Noble David Cook explains, in vivid detail and sweeping scope, how the conquest of the New World was achieved by a handful of Europeans--not by the sword, but by deadly disease. The Aztec and Inca empires with their teeming millions were destroyed by a few hundred Europeans whose most important weapons, though the conquerors did not realize it at the time, were diseases previously unknown in the Americas. The end result of the colonizing experience in the Americas, whether of the Portuguese, Dutch, Spanish, English, or French, was the collapse of native society.
Excellent analogy of disease in the New World, but a more balanced view regarding violence, negotiation, and trading pathways is needed. Note that the author did research only in libraries in the United States, and did not examine primary sources in Peru.
A good followup to Alfred Crosby's foundational text The Columbian Exchange which reports on research updates to his original arguments on disease, and also incorporates information and critiques McNeil's Plagues and People. Cook uses this book to ultimately dispel any lingering questions as to whether more Indians were killed by the cruelty of the Spaniards (Black Legend) or through disease (spoiler alert: the Spanish weren't nice, but their atrocities can't compare to the ravages of Influenza, measles, small pox, typhus, mumps, and yellow fever.) Ultimately, the death of 90% of the indigenous population made conquest of the Americas relatively easy for Europeans.

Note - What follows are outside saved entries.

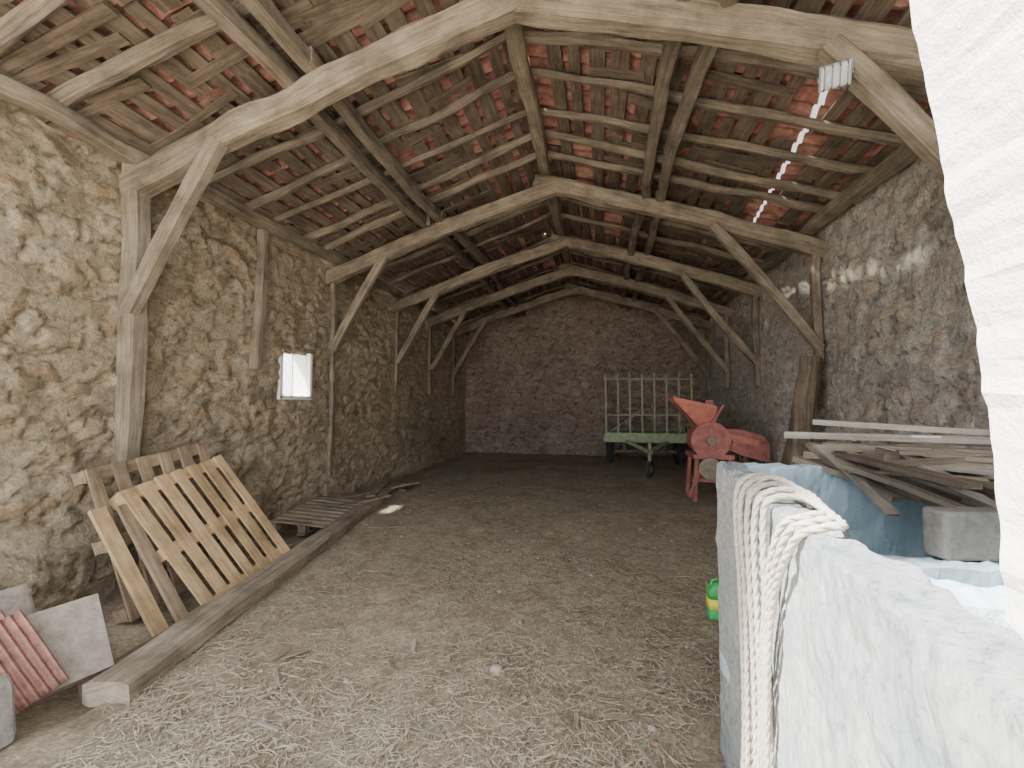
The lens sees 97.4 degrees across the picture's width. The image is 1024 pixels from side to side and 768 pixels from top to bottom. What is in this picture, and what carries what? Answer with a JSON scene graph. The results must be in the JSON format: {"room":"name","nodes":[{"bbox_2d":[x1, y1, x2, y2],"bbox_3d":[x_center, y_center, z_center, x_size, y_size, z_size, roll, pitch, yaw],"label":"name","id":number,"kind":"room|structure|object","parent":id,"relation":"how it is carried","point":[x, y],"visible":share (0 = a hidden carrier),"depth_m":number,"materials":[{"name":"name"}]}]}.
{"room":"farm building","nodes":[
{"label":"farm building","id":0,"kind":"room"},
{"bbox_2d":[0,98,465,612],"bbox_3d":[-2.760,0.065,7.523,0.354,4.073,13.902,0,-2,11],"label":"wall","id":1,"kind":"structure","parent":0,"point":[61,212],"depth_m":4.46,"materials":[{"name":"beige stone"}]},
{"bbox_2d":[249,229,267,369],"bbox_3d":[-3.135,-1.053,5.571,0.130,1.755,0.193,0,-2,11],"label":"stud","id":2,"kind":"object","parent":1,"relation":"attached to","point":[257,338],"depth_m":5.56,"materials":[{"name":"brown wood"}]},
{"bbox_2d":[277,344,313,399],"bbox_3d":[-3.153,-0.160,6.345,0.280,0.760,0.820,0,-2,11],"label":"window","id":3,"kind":"structure","parent":1,"relation":"in","point":[300,387],"depth_m":6.61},
{"bbox_2d":[109,0,944,463],"bbox_3d":[-0.038,-1.226,3.417,7.201,3.925,0.247,0,-2,11],"label":"roof truss","id":4,"kind":"object","parent":1,"relation":"attached to","point":[883,55],"depth_m":3.52,"materials":[{"name":"brown wood"}]},
{"bbox_2d":[192,0,525,317],"bbox_3d":[-1.057,-2.449,7.367,0.465,0.361,13.751,0,-2,11],"label":"purlin","id":5,"kind":"structure","parent":4,"relation":"on","point":[221,12],"depth_m":4.28,"materials":[{"name":"brown wood"}]},
{"bbox_2d":[325,175,826,475],"bbox_3d":[0.553,-0.820,6.441,7.196,4.455,0.260,0,-2,11],"label":"roof truss","id":6,"kind":"object","parent":1,"relation":"attached to","point":[722,226],"depth_m":6.32,"materials":[{"name":"brown wood"}]},
{"bbox_2d":[619,0,738,310],"bbox_3d":[2.056,-2.559,6.762,0.441,0.318,13.751,0,-2,11],"label":"purlin","id":7,"kind":"structure","parent":6,"relation":"on","point":[704,55],"depth_m":4.50,"materials":[{"name":"brown wood"}]},
{"bbox_2d":[392,233,761,391],"bbox_3d":[0.997,-1.400,8.722,7.195,3.099,0.262,0,-2,11],"label":"roof truss","id":8,"kind":"object","parent":1,"relation":"attached to","point":[557,243],"depth_m":8.58,"materials":[{"name":"brown wood"}]},
{"bbox_2d":[426,263,730,393],"bbox_3d":[1.364,-1.322,10.596,7.197,3.094,0.233,0,-2,11],"label":"roof truss","id":9,"kind":"object","parent":1,"relation":"attached to","point":[565,270],"depth_m":10.51,"materials":[{"name":"brown wood"}]},
{"bbox_2d":[451,282,710,394],"bbox_3d":[1.704,-1.262,12.347,7.207,3.114,0.246,0,-2,11],"label":"roof truss","id":10,"kind":"object","parent":1,"relation":"attached to","point":[570,289],"depth_m":12.24,"materials":[{"name":"brown wood"}]},
{"bbox_2d":[0,73,469,335],"bbox_3d":[-2.700,-1.900,7.667,0.232,0.229,13.750,0,-2,11],"label":"beam","id":11,"kind":"structure","parent":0,"point":[15,92],"depth_m":3.92,"materials":[{"name":"brown wood"}]},
{"bbox_2d":[284,352,298,395],"bbox_3d":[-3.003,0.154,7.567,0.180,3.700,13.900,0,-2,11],"label":"window frame","id":12,"kind":"structure","parent":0,"point":[284,352],"depth_m":6.67,"materials":[{"name":"white wood"}]},
{"bbox_2d":[0,452,725,767],"bbox_3d":[0.628,1.935,6.785,7.300,0.164,14.300,0,-2,11],"label":"floor","id":13,"kind":"structure","parent":0,"point":[42,726],"depth_m":3.04,"materials":[{"name":"brown soil"}]},
{"bbox_2d":[0,609,5,619],"bbox_3d":[-2.701,1.444,2.319,0.404,0.461,0.257,0,-2,0],"label":"tile","id":14,"kind":"structure","parent":13,"relation":"on","point":[2,615],"depth_m":2.43,"materials":[{"name":"ceramic"}]},
{"bbox_2d":[0,674,15,748],"bbox_3d":[-2.469,1.544,2.054,0.238,0.337,0.222,0,-2,11],"label":"block","id":15,"kind":"object","parent":13,"relation":"on","point":[7,691],"visible":1,"depth_m":2.11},
{"bbox_2d":[0,584,34,616],"bbox_3d":[-3.051,1.405,2.581,0.161,0.368,0.452,-1,-3,24],"label":"stone slab","id":16,"kind":"object","parent":13,"relation":"on","point":[13,599],"visible":0.49,"depth_m":2.71,"materials":[{"name":"stone"}]},
{"bbox_2d":[0,610,69,714],"bbox_3d":[-2.587,1.448,2.317,0.404,0.461,0.257,0,-2,0],"label":"tile","id":17,"kind":"structure","parent":13,"relation":"on","point":[34,671],"depth_m":2.37,"materials":[{"name":"ceramic"}]},
{"bbox_2d":[27,593,113,701],"bbox_3d":[-2.567,1.508,2.606,0.350,0.456,0.335,-1,-3,32],"label":"stone slab","id":18,"kind":"object","parent":13,"relation":"on","point":[74,632],"visible":0.6,"depth_m":2.59,"materials":[{"name":"stone"}]},
{"bbox_2d":[87,504,187,636],"bbox_3d":[-2.793,1.377,3.381,0.651,0.900,0.238,0,-2,5],"label":"plank","id":19,"kind":"object","parent":13,"relation":"on","point":[101,519],"visible":0.88,"depth_m":3.36,"materials":[{"name":"brown wood"}]},
{"bbox_2d":[70,442,234,624],"bbox_3d":[-3.024,1.201,3.942,0.449,1.296,1.212,0,-2,9],"label":"wooden pallet","id":20,"kind":"object","parent":13,"relation":"on","point":[120,470],"visible":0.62,"depth_m":3.67,"materials":[{"name":"brown wood"}]},
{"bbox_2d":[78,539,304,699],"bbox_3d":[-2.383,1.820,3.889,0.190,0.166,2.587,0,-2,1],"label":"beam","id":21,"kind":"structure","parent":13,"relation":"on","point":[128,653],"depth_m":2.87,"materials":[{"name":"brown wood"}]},
{"bbox_2d":[109,455,289,612],"bbox_3d":[-2.707,1.300,4.050,0.803,1.210,1.208,0,-2,6],"label":"wooden pallet","id":22,"kind":"object","parent":13,"relation":"on","point":[169,551],"visible":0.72,"depth_m":3.91,"materials":[{"name":"brown wood"}]},
{"bbox_2d":[82,480,404,706],"bbox_3d":[-2.156,1.773,5.504,0.285,0.151,6.217,0,-2,0],"label":"beam","id":23,"kind":"structure","parent":13,"relation":"on","point":[127,678],"depth_m":3.07,"materials":[{"name":"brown wood"}]},
{"bbox_2d":[258,478,418,553],"bbox_3d":[-2.324,1.828,6.753,0.967,0.242,3.710,0,-2,11],"label":"boards","id":24,"kind":"object","parent":13,"relation":"on","point":[362,496],"visible":0.55,"depth_m":7.20,"materials":[{"name":"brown wood"}]},
{"bbox_2d":[270,495,369,535],"bbox_3d":[-2.542,1.786,6.140,0.836,0.249,1.354,0,-2,2],"label":"wooden pallet","id":25,"kind":"object","parent":24,"relation":"on","point":[314,513],"visible":0.66,"depth_m":5.92,"materials":[{"name":"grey wood"}]},
{"bbox_2d":[27,453,720,767],"bbox_3d":[0.841,1.890,7.480,7.075,0.060,12.277,0,-2,11],"label":"straw","id":26,"kind":"object","parent":13,"relation":"on","point":[279,693],"visible":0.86,"depth_m":2.70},
{"bbox_2d":[238,469,710,756],"bbox_3d":[0.974,1.842,6.126,4.330,0.058,8.929,0,-2,8],"label":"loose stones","id":27,"kind":"object","parent":13,"relation":"on","point":[497,666],"visible":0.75,"depth_m":2.66,"materials":[{"name":"stone"}]},
{"bbox_2d":[238,483,717,767],"bbox_3d":[0.327,1.795,5.248,5.208,0.050,6.763,0,-2,11],"label":"scraps","id":28,"kind":"object","parent":13,"relation":"on","point":[276,674],"visible":0.82,"depth_m":2.53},
{"bbox_2d":[603,371,693,477],"bbox_3d":[3.251,0.874,10.860,2.050,2.325,3.235,0,-2,11],"label":"trailer","id":29,"kind":"object","parent":13,"relation":"on","point":[666,436],"visible":0.93,"depth_m":10.50,"materials":[{"name":"green paint"}]},
{"bbox_2d":[706,578,718,620],"bbox_3d":[1.539,1.581,3.327,0.183,0.287,0.133,0,-2,11],"label":"bottle","id":30,"kind":"object","parent":13,"relation":"on","point":[712,606],"visible":0.54,"depth_m":3.28,"materials":[{"name":"green plastic"}]},
{"bbox_2d":[668,397,769,501],"bbox_3d":[3.414,1.060,7.438,1.490,1.691,1.038,0,-2,11],"label":"machine","id":31,"kind":"object","parent":13,"relation":"on","point":[709,441],"visible":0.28,"depth_m":7.22,"materials":[{"name":"red paint"}]},
{"bbox_2d":[733,472,848,767],"bbox_3d":[0.756,0.947,1.217,0.230,1.369,0.640,-1,-2,16],"label":"rope","id":32,"kind":"object","parent":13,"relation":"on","point":[760,577],"visible":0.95,"depth_m":1.25,"materials":[{"name":"white fabric"}]},
{"bbox_2d":[780,355,822,464],"bbox_3d":[3.538,0.745,5.541,0.648,2.197,0.891,0,-2,11],"label":"plank","id":33,"kind":"object","parent":13,"relation":"on","point":[807,385],"visible":0.45,"depth_m":5.49,"materials":[{"name":"brown wood"}]},
{"bbox_2d":[715,461,1023,767],"bbox_3d":[1.264,0.987,0.981,1.414,1.366,2.210,0,-2,11],"label":"trough","id":34,"kind":"object","parent":13,"relation":"on","point":[888,652],"visible":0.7,"depth_m":0.76,"materials":[{"name":"blue paint"}]},
{"bbox_2d":[784,419,996,515],"bbox_3d":[1.923,0.318,1.535,1.436,0.338,1.312,0,-2,11],"label":"planks","id":35,"kind":"object","parent":34,"relation":"on","point":[895,471],"visible":0.88,"depth_m":1.74,"materials":[{"name":"brown wood"}]},
{"bbox_2d":[922,506,1000,560],"bbox_3d":[1.383,0.438,1.323,0.285,0.140,0.081,0,-2,1],"label":"stone block","id":36,"kind":"object","parent":34,"relation":"on","point":[949,533],"visible":0.74,"depth_m":1.28,"materials":[{"name":"grey stone"}]},
{"bbox_2d":[910,0,1023,639],"bbox_3d":[1.076,-0.520,0.249,1.175,4.300,0.620,0,-2,11],"label":"wall","id":37,"kind":"structure","parent":13,"relation":"on","point":[971,52],"depth_m":0.57,"materials":[{"name":"white paint"}]},
{"bbox_2d":[0,0,929,318],"bbox_3d":[0.671,-2.595,7.184,8.400,1.441,14.042,0,-2,11],"label":"roof tiles","id":38,"kind":"structure","parent":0,"point":[806,97],"depth_m":4.93,"materials":[{"name":"ceramic"}]},
{"bbox_2d":[753,90,828,222],"bbox_3d":[3.179,-2.504,5.444,0.557,0.325,4.377,-1,-2,17],"label":"sheet","id":39,"kind":"object","parent":38,"relation":"attached to","point":[821,101],"visible":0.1,"depth_m":4.66,"materials":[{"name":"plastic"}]},
{"bbox_2d":[0,0,932,322],"bbox_3d":[0.649,-2.566,7.038,7.902,1.312,13.750,0,-2,11],"label":"roof","id":40,"kind":"structure","parent":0,"point":[325,20],"depth_m":4.56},
{"bbox_2d":[0,0,928,326],"bbox_3d":[0.635,-2.545,6.999,7.548,1.372,13.313,0,-2,11],"label":"rafter","id":41,"kind":"object","parent":40,"relation":"on","point":[22,19],"visible":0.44,"depth_m":4.77,"materials":[{"name":"brown wood"}]},
{"bbox_2d":[504,24,577,295],"bbox_3d":[0.622,-3.096,7.065,0.230,0.236,13.750,0,-2,11],"label":"ridge beam","id":42,"kind":"structure","parent":40,"relation":"on","point":[519,62],"depth_m":5.05,"materials":[{"name":"brown wood"}]},
{"bbox_2d":[816,57,854,92],"bbox_3d":[2.066,-1.955,2.855,0.222,0.227,0.231,-1,-3,30],"label":"sheet","id":43,"kind":"object","parent":40,"relation":"attached to","point":[838,74],"visible":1,"depth_m":2.81,"materials":[{"name":"white plastic"}]},
{"bbox_2d":[464,295,700,457],"bbox_3d":[1.963,-0.373,13.707,7.200,5.145,0.155,0,-2,11],"label":"wall","id":44,"kind":"structure","parent":0,"point":[535,382],"depth_m":13.75,"materials":[{"name":"brown stone"}]},
{"bbox_2d":[698,157,992,463],"bbox_3d":[4.084,-0.084,6.189,0.126,3.964,13.900,0,-2,11],"label":"wall","id":45,"kind":"structure","parent":0,"point":[900,328],"depth_m":4.67,"materials":[{"name":"grey stone"}]},
{"bbox_2d":[759,249,791,272],"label":"wall plate","id":46,"kind":"object","parent":45,"relation":"on","point":[779,255],"depth_m":7.01,"materials":[{"name":"brown wood"}]},
{"bbox_2d":[798,142,917,235],"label":"wall plate","id":47,"kind":"object","parent":45,"relation":"on","point":[898,159],"depth_m":4.64,"materials":[{"name":"brown wood"}]}
]}

While at times it reads like a monotonous list of brief descriptions of epidemics, this book provides an excellent and well-sourced overview of the role of epidemic disease in the downfall of indigenous civilizations on the American continent, especially the Caribbean and South and Central America.
A lot of recent disease history books are focused on the discourse of disease, rather than on the diseases themselves. This is not one of those books. Cook doesn't spend a minute on discourse; he's fully invested in describing the disease experience in the 15th, 16th, and 17th centuries.
Personally, I prefer this sort of study. Cook's objective was basically to elaborate on the disease theory for the depopulation of the "New World" after the encounter. The biology suggests that we would have seen such a catastrophic population decline with so many "virgin soil" diseases; Cook was combing through sources to document that biological pattern.